Grâce au DMCC, le secteur bénéficie d’un accès privilégié aux décideurs politiques et aux acteurs clés, affirme Anthony Peter, qui met en exergue l’importance du rôle que joue le président du DMCC, Ahmed Bin Sulayem.

Anvers n’est pas le seul centre à considérer Dubaï comme un concurrent. La capacité de la ville émiratie à proposer une ouverture sur la Chine et l’Extrême-Orient risque de détourner une partie de l’activité de Hong Kong.
Anshul Gandhi fait la liste des raisons pour lesquelles cela pourrait se produire. « Les tensions géopolitiques existaient avant la Covid-19, note-t-il. Avec les manifestations à Hong Kong, la politique gouvernementale pendant la pandémie et, maintenant, la crise économique, beaucoup jugent préférable de se concentrer sur une ville comme Dubaï. »
Sanjay Kothari affirme cependant que l’activité à Hong Kong est pour l’heure plutôt calme, étant donné les difficultés du marché chinois. « Lorsque la Chine se reprendra, Hong Kong deviendra indispensable en raison de sa proximité et de ses liens avec la Chine continentale », affirme-t-il.
Quoi qu’il en soit, la plupart des acteurs s’attendent à ce que Dubaï joue un rôle dans l’approvisionnement de tous les grands marchés, comme en témoignent la croissance de son marché du diamant taillé et l’installation du salon Jewellery, Gem and Technology (JGT) dans la ville.
Une expansion industrielle
La volonté de faciliter les affaires est visible partout aux Émirats arabes unis.

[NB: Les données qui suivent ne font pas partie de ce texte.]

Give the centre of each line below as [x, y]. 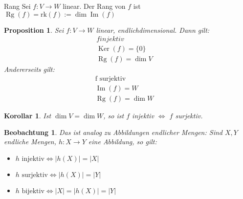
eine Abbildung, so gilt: [122, 142]
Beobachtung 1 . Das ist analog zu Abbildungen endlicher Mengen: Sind [113, 132]
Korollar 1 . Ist [28, 115]
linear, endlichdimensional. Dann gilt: [153, 30]
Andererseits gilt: [29, 69]
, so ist [114, 115]
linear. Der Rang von [94, 6]
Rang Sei [17, 6]
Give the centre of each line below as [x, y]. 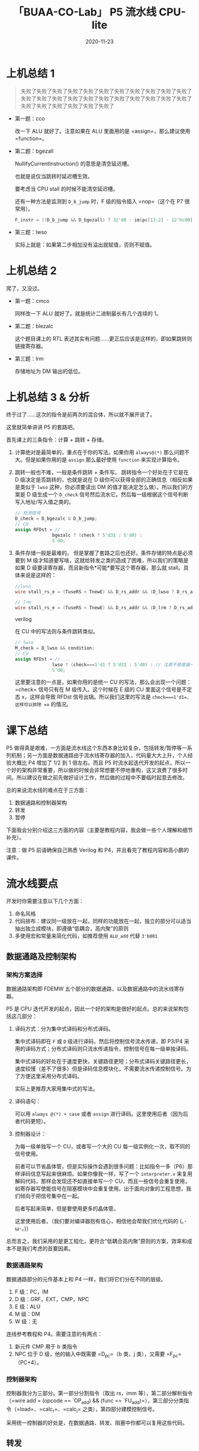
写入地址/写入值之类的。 [44, 502]
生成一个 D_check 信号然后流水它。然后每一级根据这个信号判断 [113, 494]
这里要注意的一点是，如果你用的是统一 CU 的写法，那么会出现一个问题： [103, 682]
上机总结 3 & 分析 [48, 397]
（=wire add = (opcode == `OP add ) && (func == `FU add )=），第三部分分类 [95, 1402]
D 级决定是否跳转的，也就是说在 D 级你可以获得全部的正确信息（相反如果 [104, 480]
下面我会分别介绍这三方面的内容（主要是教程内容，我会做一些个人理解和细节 [99, 830]
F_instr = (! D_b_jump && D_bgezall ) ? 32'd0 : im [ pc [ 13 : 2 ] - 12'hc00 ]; [105, 220]

Elle émane de la famille royale, dont Anshul Gandhi affirme qu’elle a été très visionnaire dans sa décision d’investir dans les infrastructures.

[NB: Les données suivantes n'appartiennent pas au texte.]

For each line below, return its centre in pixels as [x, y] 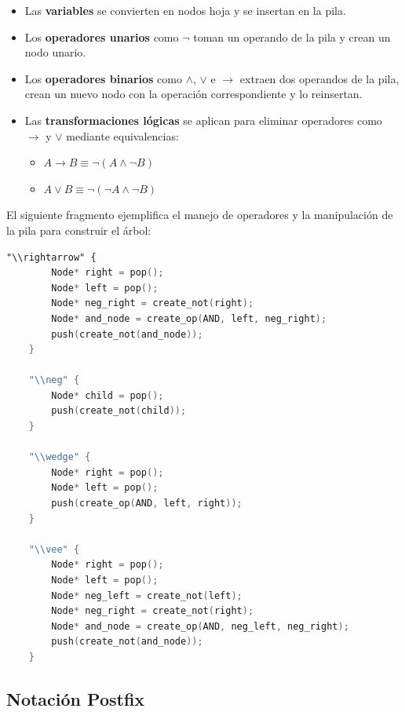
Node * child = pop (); [108, 395]
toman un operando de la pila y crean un [292, 37]
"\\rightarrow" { [51, 257]
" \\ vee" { [54, 549]
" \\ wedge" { [60, 457]
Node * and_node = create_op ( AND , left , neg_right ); [189, 318]
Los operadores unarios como [102, 37]
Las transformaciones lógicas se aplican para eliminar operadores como [203, 120]

Cette volonté continue de motiver le DMCC, qui cherche à appliquer son succès dans le secteur du diamant à d’autres domaines tels que le café, l’eau, les cryptomonnaies et l’intelligence artificielle (IA). Le centre maintient ses perspectives de croissance dans les diamants et cherche à améliorer le commerce des diamants taillés, ainsi que les segments périphériques comme les diamants synthétiques, les pierres de couleur et les perles, a déclaré un porte-parole du DMCC. Le DMCC prévoit également de lancer prochainement son Centre d’Innovation du Luxe qui, selon son porte-parole, aidera ses membres à s’améliorer dans des domaines tels que la provenance, la traçabilité et la technologie.

Cette ambition était clairement visible lors de la Dubai Diamond Week, au cours de laquelle s’est tenue la Dubai Diamond Conference, le salon JGT et la réunion plénière annuelle du KP, présidée par les Émirats arabes unis, Bin Sulayem en assurant la représentation pour la deuxième année consécutive.

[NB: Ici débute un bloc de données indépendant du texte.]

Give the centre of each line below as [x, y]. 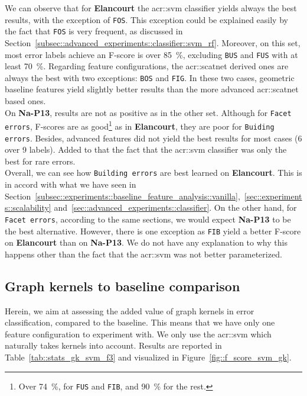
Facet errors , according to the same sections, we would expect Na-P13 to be [148, 219]
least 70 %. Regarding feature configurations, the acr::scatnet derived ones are [147, 66]
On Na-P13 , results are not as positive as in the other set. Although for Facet [148, 112]
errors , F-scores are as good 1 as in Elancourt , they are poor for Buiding [140, 125]
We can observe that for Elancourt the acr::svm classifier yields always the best [151, 8]
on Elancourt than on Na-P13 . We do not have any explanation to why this [146, 242]
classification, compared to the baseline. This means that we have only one [140, 322]
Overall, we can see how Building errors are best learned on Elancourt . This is [153, 173]

Ces nombreux facteurs témoignent de la position toujours plus importante de Dubaï, tant au sein de l’industrie du diamant qu’en tant que plaque tournante du commerce en général, ce qui incite davantage les entreprises et leurs employés à s’y implanter.
« La ville dégage une énergie extrêmement dynamique, fait remarquer Adam Schulman. Il s’y passe toujours quelque chose de nouveau, d’inventif et d’intéressant. »
Image principale : Miguel Vemba, directeur d’Endiama, donne une conférence sur le thème : « Tracer la voie de l’Angola dans le nouveau paradigme mondial » lors de la Dubai Diamond Conference 2024 (Dubai Multi Commodities Center (DMCC)).